安归微微睁开了眼,将手一扬:“去吧,顺便将这杯子拿走。”
那罗应了一声,将身子凑过去拿琉璃杯。就在她的手指碰到杯子的一瞬间,她愕然地感到对方的手捏住了自己的手腕,接着一股大力就将自己拉了下去——
扑通!她整个人就像是一块沉甸甸的石头般落入了池子中!不习水性的她顿时咕咚咕咚连灌了好几口温泉水。水,从四面八方涌过来压迫着她的身体,令她眼前一阵眩晕,睁不开眼也无法呼吸。周围仿佛有一个巨大的漩涡,不停旋转着将她拖入最深处…直到她快要失去意识时,才被捞出了水面…流淌在脸上的水珠模糊了她的视线,但仍可以依稀辨认那双充满嘲讽的冰绿色眼眸。
对方忽然伸出一只手,动作轻柔地抚摸着她的湿发,指尖有意无意地划过了她的面颊。如果忽略他眼中恶意的讥笑,那温和的口吻简直就像是在询问自己心爱的人:“这下——不口渴了吧?”

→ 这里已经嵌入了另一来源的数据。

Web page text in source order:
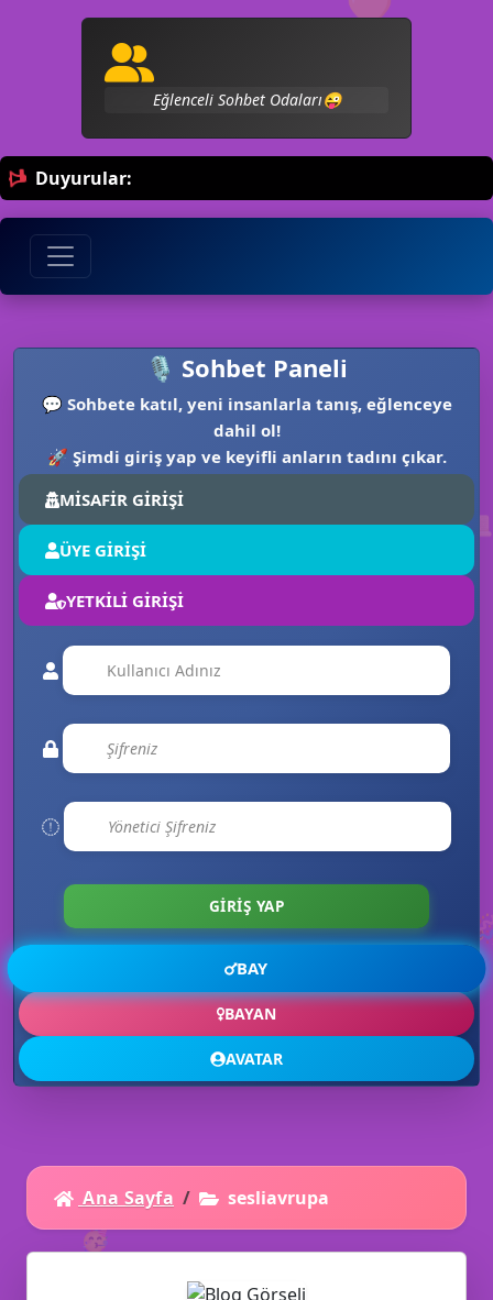
🥳
🎉
📜
Avrupanın Sesi Sohbet Merkezi 🤩🔥️
Duyurular:
🎙️ Sohbet Paneli
💬 Sohbete katıl, yeni insanlarla tanış, eğlenceye
dahil ol!
🚀 Şimdi giriş yap ve keyifli anların tadını çıkar.
MİSAFİR GİRİŞİ
ÜYE GİRİŞİ
YETKİLİ GİRİŞİ
BAY
BAYAN
AVATAR
Ana Sayfa sesliavrupa

那罗似乎被灌得还有点迷糊,并没有作出任何反应,突然间只觉头皮一痛,原来对方抓紧她的长发往后拉迫使她抬起脸来。之前隔着水雾一直是模模糊糊,直到此时这样近在咫尺的距离,她才看清楚他的眼角已被温泉蒸得微微泛红,嘴唇亦是鲜艳欲滴。而那冰绿色眼底闪过的诡丽更是叫人毛骨悚然。
“我平生最讨厌的,就是那些自作聪明的人。”他优雅的笑容中带着某种源自黑暗深处的冷酷。或许是她那没什么反应的样子着实无趣,安归还是将她放了开来,淡淡道,“回去吧,这里用不着你伺候了。”
趁着他松开了手,那罗赶紧攀住池壁先爬了上来,一脸木然道:“那奴婢先告退了。”
安归有些不耐烦地挥了挥手,将头转了回去不再理她。
走出那个房间的那一刻,那罗如释重负般地松了口气,眼神也恢复了原先的灵气。和二王子相处了那么长时间,她对这个家伙的性格也算是有几分了解。刚才她若是反应越激烈越生气,他就会越兴奋越变本加厉。但要是什么反应也没有,他就会觉得相当无趣草草了事。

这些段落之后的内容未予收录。